## Work order
Bring together copies of the lines in the data below that contain the word "system".

## Given data

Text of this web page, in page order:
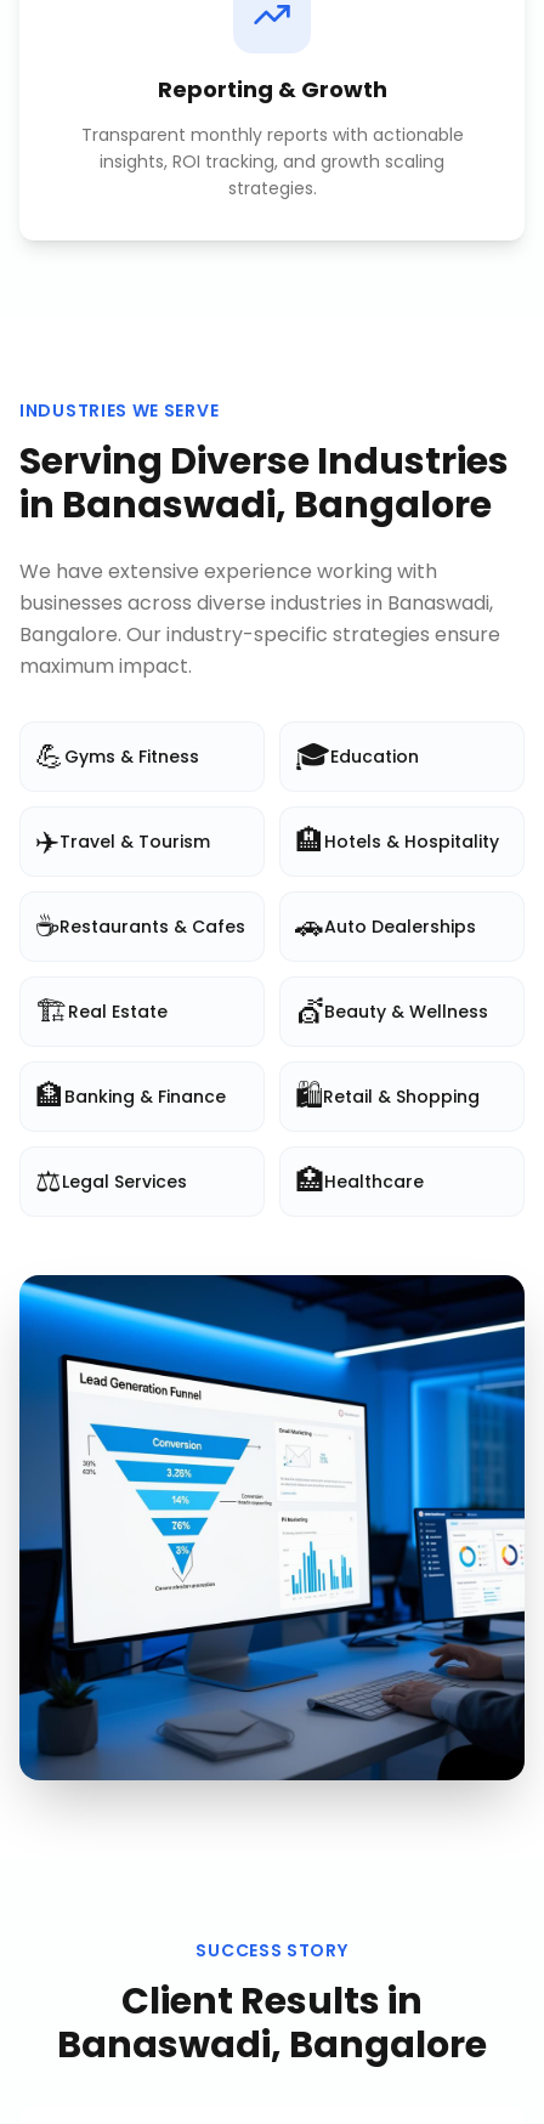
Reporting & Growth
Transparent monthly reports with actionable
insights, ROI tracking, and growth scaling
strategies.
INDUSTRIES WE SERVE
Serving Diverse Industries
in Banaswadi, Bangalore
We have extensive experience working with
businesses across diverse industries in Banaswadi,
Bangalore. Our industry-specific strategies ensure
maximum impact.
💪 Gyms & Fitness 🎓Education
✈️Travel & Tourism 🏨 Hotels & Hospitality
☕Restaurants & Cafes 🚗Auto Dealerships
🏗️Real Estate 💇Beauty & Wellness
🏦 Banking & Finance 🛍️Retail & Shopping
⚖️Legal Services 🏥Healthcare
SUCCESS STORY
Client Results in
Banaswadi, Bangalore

--

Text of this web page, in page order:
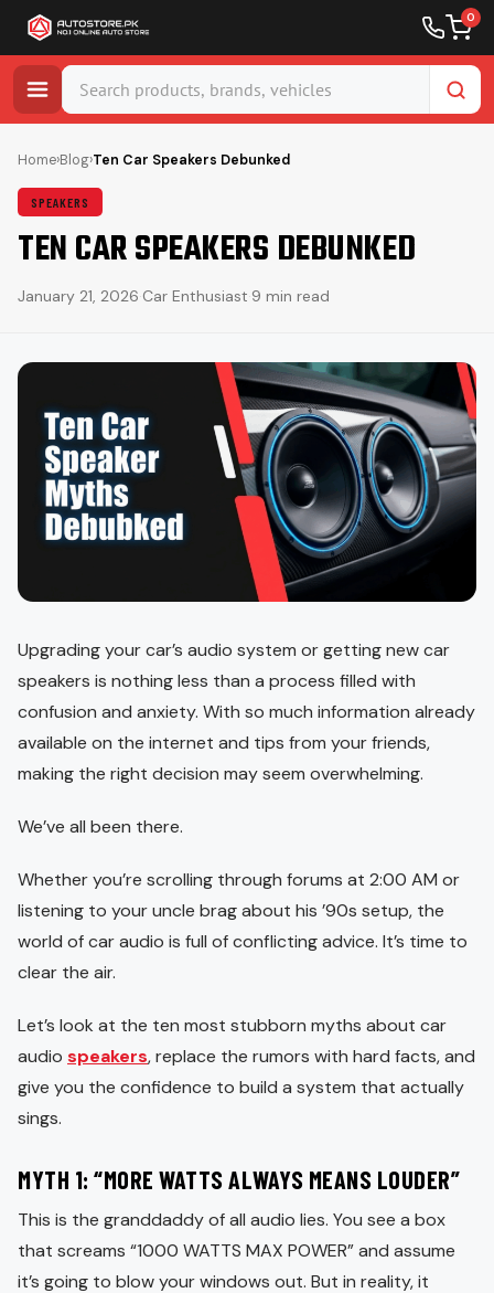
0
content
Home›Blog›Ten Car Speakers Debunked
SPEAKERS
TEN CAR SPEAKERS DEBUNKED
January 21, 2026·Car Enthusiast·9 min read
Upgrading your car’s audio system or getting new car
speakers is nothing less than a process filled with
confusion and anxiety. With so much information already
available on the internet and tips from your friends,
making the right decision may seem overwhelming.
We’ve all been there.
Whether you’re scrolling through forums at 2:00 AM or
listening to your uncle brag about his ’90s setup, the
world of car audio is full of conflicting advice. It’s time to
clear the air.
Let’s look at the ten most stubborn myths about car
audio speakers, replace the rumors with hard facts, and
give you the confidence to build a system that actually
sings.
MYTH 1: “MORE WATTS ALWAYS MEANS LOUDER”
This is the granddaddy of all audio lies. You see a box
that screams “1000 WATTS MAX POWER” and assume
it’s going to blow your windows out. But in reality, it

## Output
Upgrading your car’s audio system or getting new car
give you the confidence to build a system that actually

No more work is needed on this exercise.